The bedrock from which all these touchstones originate is the assurance that I am not alone. I choose to trust—though I can’t prove it and I don’t always even
feel it—that there is a power of love at work in the world. I am part of it, and it is much, much greater than me. I choose to trust that power—what I call God—is at work in ways I will never fully understand in those parts of the world I see on the news.
From that bedrock, the first touchstone emerges: prayer. Again, I cannot explain how it works, but I choose to trust that my prayers matter. Instead of closing my heart to someone because I can’t figure out what to do to help, I can open my heart and pray. I can participate in a mysterious and miraculous energy of healing and hope that is not constrained by time and space or even by the limits of our human brains and hearts.
My second touchstone is the parable of the mustard seed. What I can do seems way too small to make a difference. By the grace of God, I can choose to do it anyway, for Jesus reminds us that tiny seeds produce glorious trees and tiny actions can multiply exponentially.

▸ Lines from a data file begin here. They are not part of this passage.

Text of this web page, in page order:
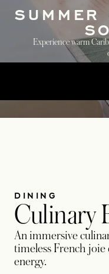
Experience warm
DINING
Culinary
An immersive
timeless French joie
energy.
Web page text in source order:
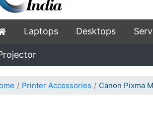
Laptops Desktops
Printer Accessories Canon Pixma
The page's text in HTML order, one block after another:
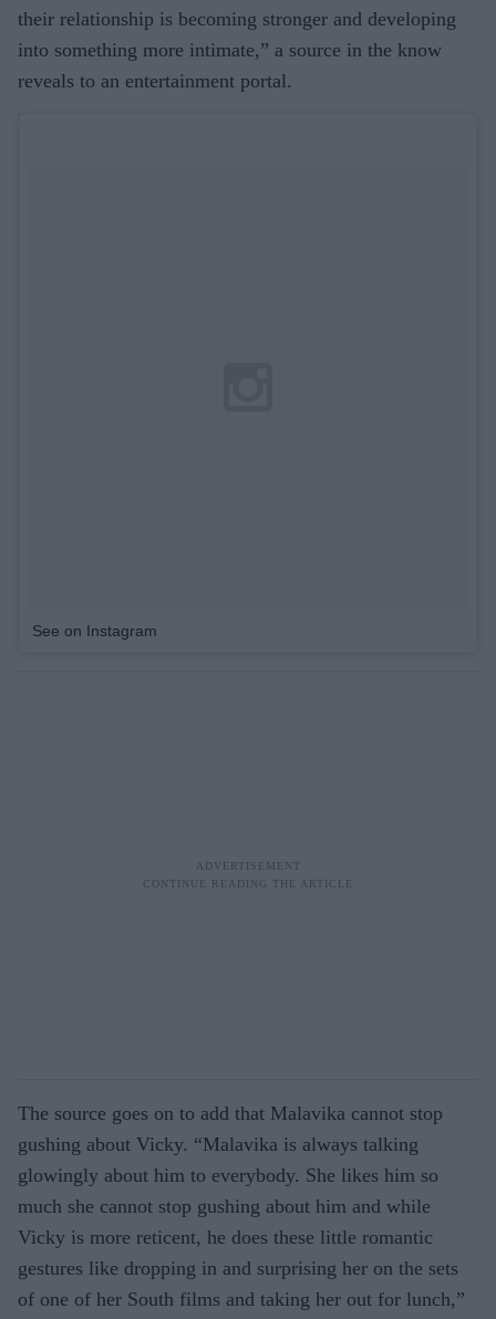
their relationship is becoming stronger and developing
into something more intimate,” a source in the know
reveals to an entertainment portal.
See on Instagram
The source goes on to add that Malavika cannot stop
gushing about Vicky. “Malavika is always talking
glowingly about him to everybody. She likes him so
much she cannot stop gushing about him and while
Vicky is more reticent, he does these little romantic
gestures like dropping in and surprising her on the sets
of one of her South films and taking her out for lunch,”

I may never see the results of my efforts; the promise of our faith is that God works in and through and beyond the mustard seeds I plant.
Then there is the touchstone of community–from individual loving relationships to a church committee working for racial justice to the expanded circles of the United Church of Christ’s peace-making in Oaxaca and tree planting in Kenya. On my own, I can toss out a few mustard seeds and hope one will take root. When I am part of a community, we can plant a garden—mustard and thyme and mint and lentils and more. We can take turns planting and watering, weeding and resting. Our community extends to future generations, and we pray they will reap an abundant harvest from our shared efforts.

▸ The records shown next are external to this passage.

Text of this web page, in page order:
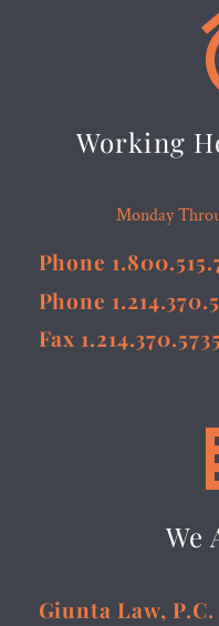
Working
Monday
Phone
Phone
Fax 1.214.370.5735
We
Giunta Law, P.C.
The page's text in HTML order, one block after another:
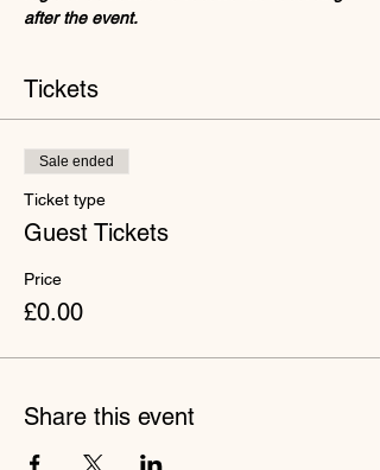
after the event.
Tickets
Sale ended
Ticket type
Guest Tickets
Price
£0.00
Share this event

My fourth touchstone is the assurance of God’s healing power. When our tender hearts break from the pain of the world, they can heal. By the grace of God,
they can heal stronger than ever, with greater capacity to care. Our hearts can expand, far beyond what we imagine possible.

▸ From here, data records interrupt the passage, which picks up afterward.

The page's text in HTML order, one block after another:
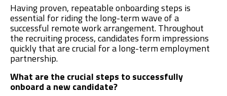
Having proven, repeatable onboarding steps is
essential for riding the long-term wave of a
successful remote work arrangement. Throughout
the recruiting process, candidates form impressions
quickly that are crucial for a long-term employment
partnership.
What are the crucial steps to successfully
onboard a new candidate?

Finally, perhaps most important of all, I rely on the promise of God’s grace. When I can’t get there, when I feel my heart hardening or my circle of caring contracting, God showers me with grace. God assures me that this life is not a contest to be judged but a journey to be traveled. God urges me to try again.
Yesterday, I searched around my house and found five stones, which now live in this bowl which will live by my side of the couch. Tonight, when I turn on the evening news and begin to feel overwhelmed, I will pick up my bowl and touch these stones. I will try to remember that I am not alone, that there is a power of love at work far beyond what I can imagine. I will pray for people in pain. I will find something to do, no matter how small, to be a source of hope in the world. I will take turns working and resting with members of our church. I will allow my heart to break, trusting that it will heal. And I will rely on God’s grace, knowing that all God asks of me is to keep trying to live tender-hearted.
I invite to find your own stones to put by the side of your chair. I invite you to claim and hold the touchstones of our faith that can help you live tender-hearted. Amen.